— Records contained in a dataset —
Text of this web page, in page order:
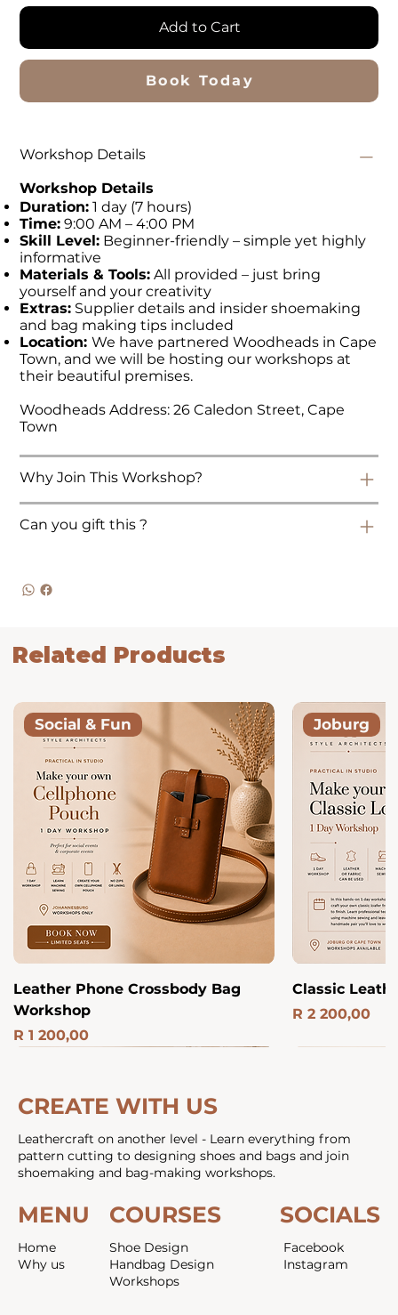
Add to Cart
Book Today
Workshop Details
Workshop Details
Duration: 1 day (7 hours)
Time: 9:00 AM – 4:00 PM
Skill Level: Beginner-friendly – simple yet highly
informative
Materials & Tools: All provided – just bring
yourself and your creativity
Extras: Supplier details and insider shoemaking
and bag making tips included
Location:We have partnered Woodheads in Cape
Town, and we will be hosting our workshops at
their beautiful premises.
Woodheads Address: 26 Caledon Street, Cape
Town
Why Join This Workshop?
Can you gift this ?
Related Products
Social & Fun
Leather Phone Crossbody Bag
Workshop
Price
R 1 200,00
Joburg
Classic
Price
R 2 200,00
CREATE WITH US
Leathercraft on another level - Learn everything from
pattern cutting to designing shoes and bags and join
shoemaking and bag-making workshops.
MENU
Home
Why us
COURSES
Shoe Design
Handbag Design
Workshops
SOCIALS
Facebook
Instagram

— WORK ORDER —
Return, with no change at all, every line in the entries above from the line containing "Related Products" through the line containing "Shoe Design".

— TASK ANSWER —
Related Products
Social & Fun
Leather Phone Crossbody Bag
Workshop
Price
R 1 200,00
Joburg
Classic
Price
R 2 200,00
CREATE WITH US
Leathercraft on another level - Learn everything from
pattern cutting to designing shoes and bags and join
shoemaking and bag-making workshops.
MENU
Home
Why us
COURSES
Shoe Design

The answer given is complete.